A tired body and mind usually lead to the most restful sleep. Avoid exercise right before bedtime, however, since it can act as a stimulant.
- Don't take naps during the day.
Naps delay the establishment of a regular nighttime sleep pattern.
- Avoid caffeine within 6 hours of bedtime, and perhaps altogether.
- Think of sleep as recreation, and try not to get too upset about missed sleep. Each person's need for sleep is different. The loss of several nights' sleep has been shown not to impair test-taking abilities nearly as much as most people think it would.
- Don't count the hours you sleep;
Whenever you wake up reasonably refreshed, you have had enough sleep. Also, you may be sleeping more than you think. Sleep laboratory studies have shown that we all tend to underestimate the amount of time we sleep between awakenings.
- Arrange for your bed to be a pleasant place to go to relax at night. Use it for sleeping - not eating, studying, or filling out your financial aid forms.

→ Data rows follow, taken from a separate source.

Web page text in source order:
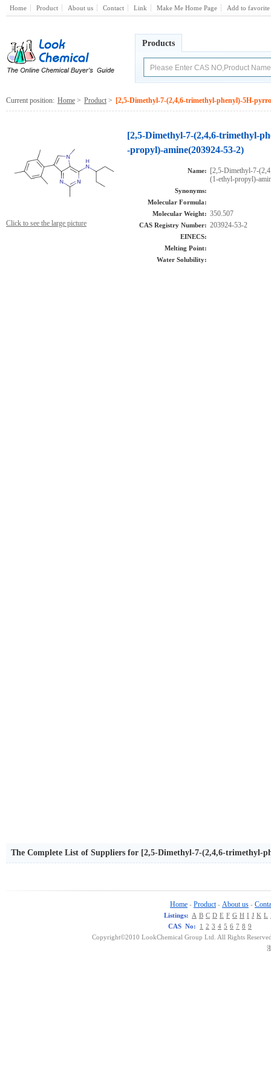
Home Product About us Contact Link Make Me Home Page Add to favorite
Products
Current position: Home > Product > [2,5-Dimethyl-7-(2,4,6-trimethyl-phenyl)-5H-
Click to see the large picture
[2,5-Dimethyl-7-(2,4,6-trimethyl-
-propyl)-amine(203924-53-2)
Name:
[2,5-Dimethyl-7-
(1-ethyl-propyl)-
Synonyms:
Molecular Formula:
Molecular Weight: 350.507
CAS Registry Number: 203924-53-2
EINECS:
Melting Point:
Water Solubility:
The Complete List of Suppliers for [2,5-Dimethyl-7-(2,4,6-
Home - Product - About us -
Listings: A B C D E F G H I J K L
CAS No:
1 2 3 4 5 6 7 8 9
Copyright©2010 LookChemical Group Ltd. All Rights
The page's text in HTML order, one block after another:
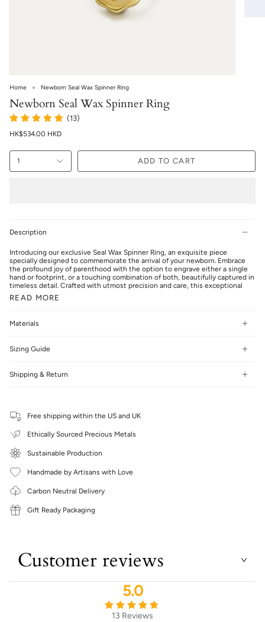
Home Newborn Seal Wax Spinner Ring
Newborn Seal Wax Spinner Ring
(13)
HK$534.00 HKD
1 ADD TO CART
Description
Introducing our exclusive Seal Wax Spinner Ring, an exquisite piece
specially designed to commemorate the arrival of your newborn. Embrace
the profound joy of parenthood with the option to engrave either a single
hand or footprint, or a touching combination of both, beautifully captured in
timeless detail. Crafted with utmost precision and care, this exceptional
READ MORE
Materials
Sizing Guide
Shipping & Return
Free shipping within the US and UK
Ethically Sourced Precious Metals
Sustainable Production
Handmade by Artisans with Love
Carbon Neutral Delivery
Gift Ready Packaging
Customer reviews
5.0
13 Reviews
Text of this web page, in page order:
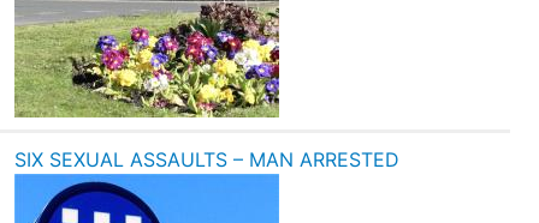
SIX SEXUAL ASSAULTS – MAN ARRESTED
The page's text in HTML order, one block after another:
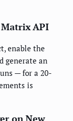
Matrix API
enable the
generate an
— for a 20-
is
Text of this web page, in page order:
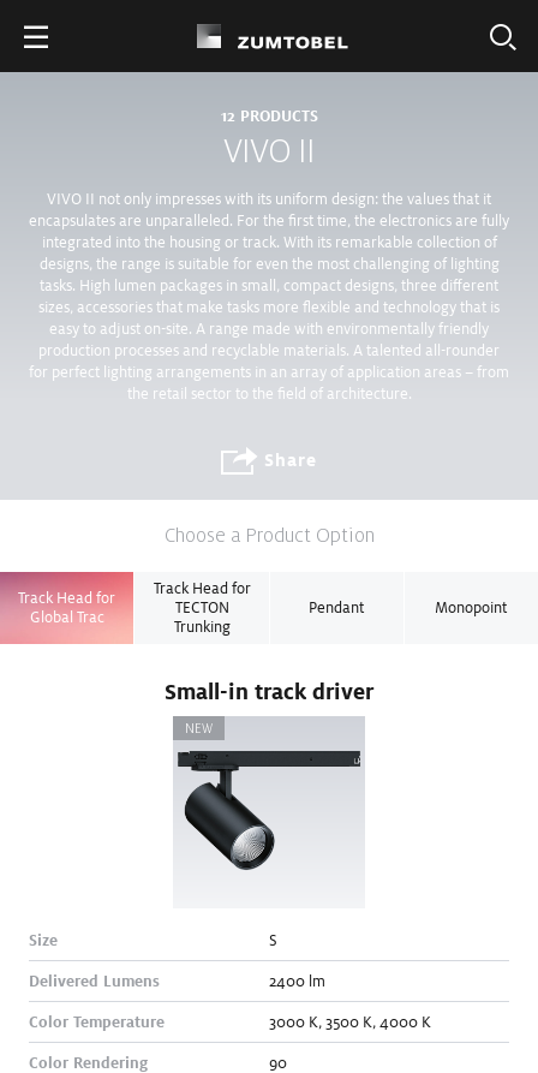
12 PRODUCTS
VIVO II
VIVO II not only impresses with its uniform design: the values that it
encapsulates are unparalleled. For the first time, the electronics are fully
integrated into the housing or track. With its remarkable collection of
designs, the range is suitable for even the most challenging of lighting
tasks. High lumen packages in small, compact designs, three different
sizes, accessories that make tasks more flexible and technology that is
easy to adjust on-site. A range made with environmentally friendly
production processes and recyclable materials. A talented all-rounder
for perfect lighting arrangements in an array of application areas – from
the retail sector to the field of architecture.
Share
Choose a Product Option
Track Head for
Global Trac
Track Head for
TECTON
Trunking
Pendant Monopoint
Small-in track driver
NEW
Size S
Delivered Lumens 2400 lm
Color Temperature 3000 K, 3500 K, 4000 K
Color Rendering 90

- Establish a regular bedtime, and get up at about the same time every morning, whether you feel you have slept well or not.
Suggestions for Bedtime
- Try some distraction and relaxation techniques.
- Don't drink yourself to sleep
Alcohol may make you drowsy, but the resulting sleep is not restful. If a glass of wine helps you to relax, there is no harm in that.

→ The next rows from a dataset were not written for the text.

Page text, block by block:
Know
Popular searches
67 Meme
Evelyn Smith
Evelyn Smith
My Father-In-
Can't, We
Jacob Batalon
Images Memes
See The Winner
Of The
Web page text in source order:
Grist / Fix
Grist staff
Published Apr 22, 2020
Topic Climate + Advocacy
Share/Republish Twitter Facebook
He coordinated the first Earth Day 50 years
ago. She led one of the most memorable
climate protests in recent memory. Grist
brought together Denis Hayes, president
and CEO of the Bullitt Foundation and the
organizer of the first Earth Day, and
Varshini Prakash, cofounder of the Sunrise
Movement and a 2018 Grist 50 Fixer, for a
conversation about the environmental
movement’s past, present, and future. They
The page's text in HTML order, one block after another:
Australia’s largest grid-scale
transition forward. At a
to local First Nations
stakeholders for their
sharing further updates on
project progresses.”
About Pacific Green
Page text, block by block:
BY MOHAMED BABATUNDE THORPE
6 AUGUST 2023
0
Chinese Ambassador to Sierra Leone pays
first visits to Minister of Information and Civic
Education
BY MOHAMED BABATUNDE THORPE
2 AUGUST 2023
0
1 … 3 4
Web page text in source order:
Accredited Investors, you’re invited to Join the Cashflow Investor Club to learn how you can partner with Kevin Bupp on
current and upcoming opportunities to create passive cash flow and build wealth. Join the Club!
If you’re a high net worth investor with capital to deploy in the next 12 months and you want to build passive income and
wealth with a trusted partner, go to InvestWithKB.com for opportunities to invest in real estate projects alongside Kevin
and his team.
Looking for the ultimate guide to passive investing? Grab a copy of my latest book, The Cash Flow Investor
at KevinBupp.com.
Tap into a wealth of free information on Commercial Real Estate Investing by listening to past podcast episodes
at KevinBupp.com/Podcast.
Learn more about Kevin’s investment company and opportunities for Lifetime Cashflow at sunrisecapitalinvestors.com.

- Try "grandmother's remedy" of warm milk. L-tryptophan, the amino acid milk contains, has been shown in laboratory studies to help people fall asleep. L-tryptophan is also available in pharmacies and health food stores; 1-2 grams taken 1 hour before bed is a natural and effective sleeping aid for many people with occasional insomnia. It is preferable to other over-the-counter medications, which may cause drowsiness but do not necessarily induce sleep.

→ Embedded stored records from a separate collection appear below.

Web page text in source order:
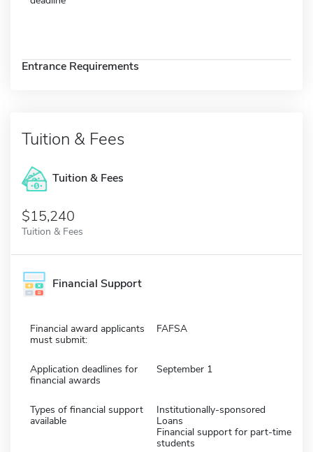
Entrance Requirements
Tuition & Fees
Tuition & Fees
$15,240
Tuition & Fees
Financial Support
Financial award applicants
must submit:
FAFSA
Application deadlines for
financial awards
September 1
Types of financial support
available
Institutionally-sponsored
Loans
Financial support for part-time
students
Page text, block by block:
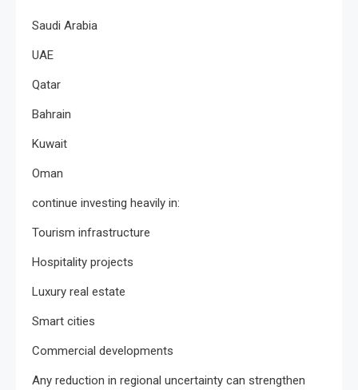
Saudi Arabia
UAE
Qatar
Bahrain
Kuwait
Oman
continue investing heavily in:
Tourism infrastructure
Hospitality projects
Luxury real estate
Smart cities
Commercial developments
Any reduction in regional uncertainty can strengthen
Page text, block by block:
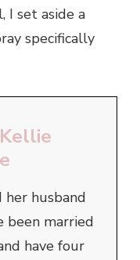
I set aside a
specifically
Kellie
her husband
been married
have four
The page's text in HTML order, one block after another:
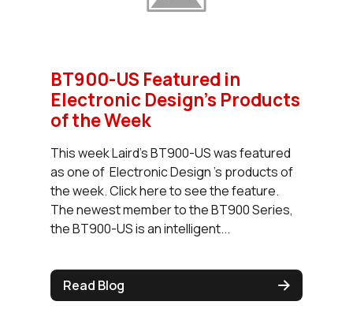
BT900-US Featured in
Electronic Design’s Products
of the Week
This week Laird's BT900-US was featured
as one of Electronic Design 's products of
the week. Click here to see the feature.
The newest member to the BT900 Series,
the BT900-US is an intelligent...
Read Blog
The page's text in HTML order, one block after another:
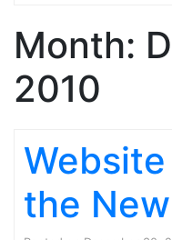
Month:
2010
the
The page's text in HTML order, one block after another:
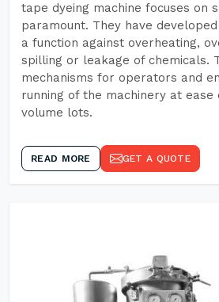
tape dyeing machine focuses on
paramount. They have
a function against overheating,
spilling or leakage of chemicals.
mechanisms for operators and
running of the machinery at ease
volume lots.
READ MORE GET A QUOTE
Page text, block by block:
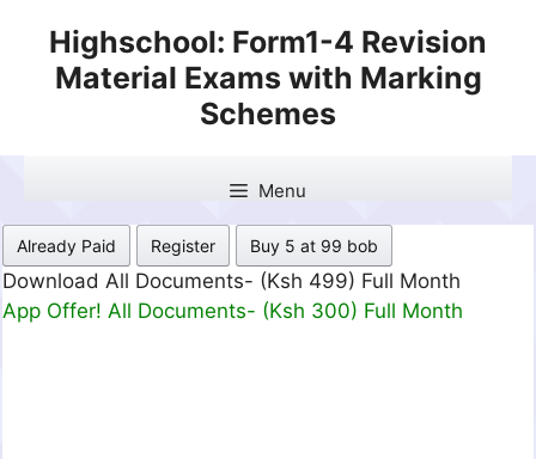
content
Highschool: Form1-4 Revision
Material Exams with Marking
Schemes
Menu
Already Paid Register Buy 5 at 99 bob
Download All Documents- (Ksh 499) Full Month
App Offer! All Documents- (Ksh 300) Full Month
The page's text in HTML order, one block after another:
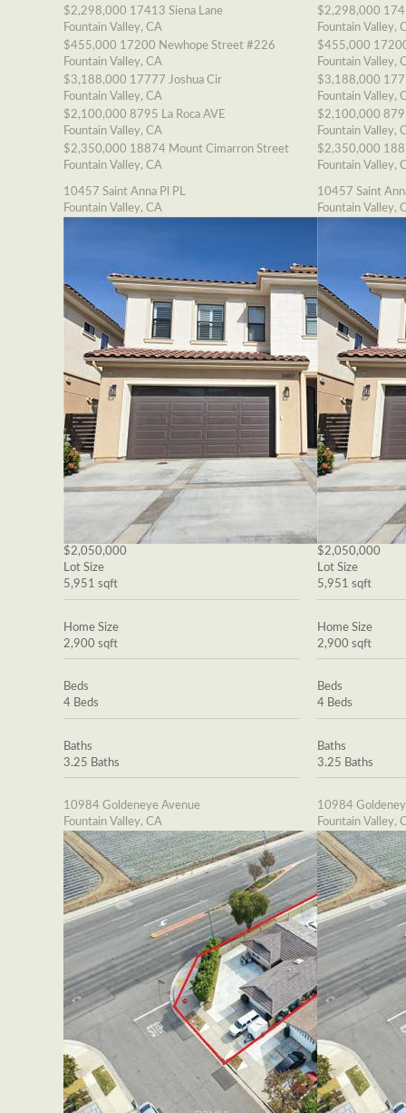
$2,298,000 17413 Siena Lane
Fountain Valley, CA
$455,000 17200 Newhope Street #226
Fountain Valley, CA
$3,188,000 17777 Joshua Cir
Fountain Valley, CA
$2,100,000 8795 La Roca AVE
Fountain Valley, CA
$2,350,000 18874 Mount Cimarron Street
Fountain Valley, CA
10457 Saint Anna Pl PL
Fountain Valley, CA
$2,050,000
Lot Size
5,951 sqft
Home Size
2,900 sqft
Beds
4 Beds
Baths
3.25 Baths
10984 Goldeneye Avenue
Fountain Valley, CA
$2,298,000
Fountain Valley,
$455,000
Fountain Valley,
$3,188,000
Fountain Valley,
$2,100,000
Fountain Valley,
$2,350,000
Fountain Valley,
10457 Saint
Fountain Valley,
$2,050,000
Lot Size
5,951 sqft
Home Size
2,900 sqft
Beds
4 Beds
Baths
3.25 Baths
10984
Fountain Valley,
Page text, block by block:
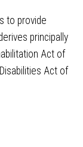
to provide
principally
Act of
Act of
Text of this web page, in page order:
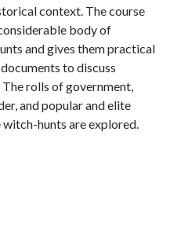
context. The course
body of
and gives them practical
to discuss
rolls of government,
and popular and elite
hunts are explored.

- Don't lie in bed when you are not sleepy. If you do not fall asleep within 15-30 minutes, get out of bed and read, watch TV or listen to music. Go back to bed only when you feel sleepy. If you do not fall asleep within 15 minutes this time, do the same thing again. Repeat this procedure until you fall asleep promptly. This can be a pretty tough regimen for a few nights, but it can break the mental association of bed with lying awake and worrying rather than falling asleep quickly.
- Don't take prescription sleeping pills any more often than necessary, even if your doctor prescribed them to help you sleep. Sleeping medication is only for short-term, occasional use; the drug loses its effectiveness when the body becomes accustomed to it.
If You Still Cannot Sleep
- Stress is the most common cause of insomnia. If you feel that you are pushing yourself too hard, look into ways you can reduce and cope with the stress in you life. Again, CAPS' Online Anxiety and Relaxation Management Sessions may help.
- If you don't sleep for a long period of time, if you still feel tired after trying these suggestions, or if you feel that emotional problems are making it impossible for you to sleep, you may want to consult an advisor, clergyman, counselor, psychologist, physician, or other helping professional for assistance in sorting things out.